[Start of Attachment]
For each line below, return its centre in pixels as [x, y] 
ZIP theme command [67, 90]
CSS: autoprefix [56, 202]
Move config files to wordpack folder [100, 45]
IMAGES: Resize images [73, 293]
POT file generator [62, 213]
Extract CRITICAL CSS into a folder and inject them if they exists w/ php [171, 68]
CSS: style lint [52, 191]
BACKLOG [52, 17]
[End of Attachment]
[Start of Attachment]
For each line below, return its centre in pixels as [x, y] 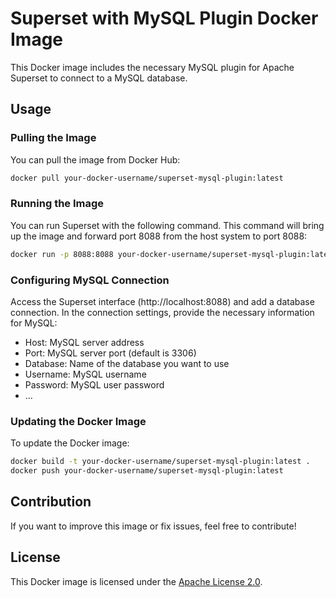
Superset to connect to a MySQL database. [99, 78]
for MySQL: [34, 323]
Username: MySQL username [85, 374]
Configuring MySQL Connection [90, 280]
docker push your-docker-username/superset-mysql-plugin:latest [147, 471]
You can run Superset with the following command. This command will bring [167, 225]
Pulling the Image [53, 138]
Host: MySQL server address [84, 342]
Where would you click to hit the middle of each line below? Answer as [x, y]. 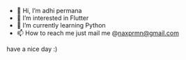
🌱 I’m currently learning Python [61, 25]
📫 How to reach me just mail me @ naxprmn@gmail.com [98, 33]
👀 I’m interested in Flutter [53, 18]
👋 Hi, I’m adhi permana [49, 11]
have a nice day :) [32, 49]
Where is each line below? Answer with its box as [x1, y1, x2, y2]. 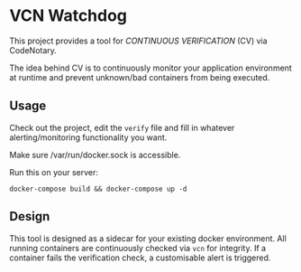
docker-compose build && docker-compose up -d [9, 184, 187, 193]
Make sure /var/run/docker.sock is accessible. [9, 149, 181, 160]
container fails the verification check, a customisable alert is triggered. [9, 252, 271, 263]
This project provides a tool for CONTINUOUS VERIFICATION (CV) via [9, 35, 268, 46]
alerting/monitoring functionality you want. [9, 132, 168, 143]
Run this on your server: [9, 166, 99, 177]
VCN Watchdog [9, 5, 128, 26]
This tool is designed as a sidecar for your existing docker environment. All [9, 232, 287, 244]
[End of Attachment]
[Start of Attachment]
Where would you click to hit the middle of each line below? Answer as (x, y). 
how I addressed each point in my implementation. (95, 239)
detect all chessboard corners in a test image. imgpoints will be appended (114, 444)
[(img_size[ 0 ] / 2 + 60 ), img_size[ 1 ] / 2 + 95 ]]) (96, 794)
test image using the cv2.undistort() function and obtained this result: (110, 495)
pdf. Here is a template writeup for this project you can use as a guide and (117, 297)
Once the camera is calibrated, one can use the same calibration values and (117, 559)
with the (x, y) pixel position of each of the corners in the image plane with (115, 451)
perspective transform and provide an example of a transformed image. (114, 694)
[End of Attachment]
■ What you are asked to do: What you return should be exactly the lines above, starting at the one with "with the (x, y)" and ending at the one with "perspective transform and", and nothing else.

■ Exercise result:
with the (x, y) pixel position of each of the corners in the image plane with (115, 451)
perspective transform and provide an example of a transformed image. (114, 694)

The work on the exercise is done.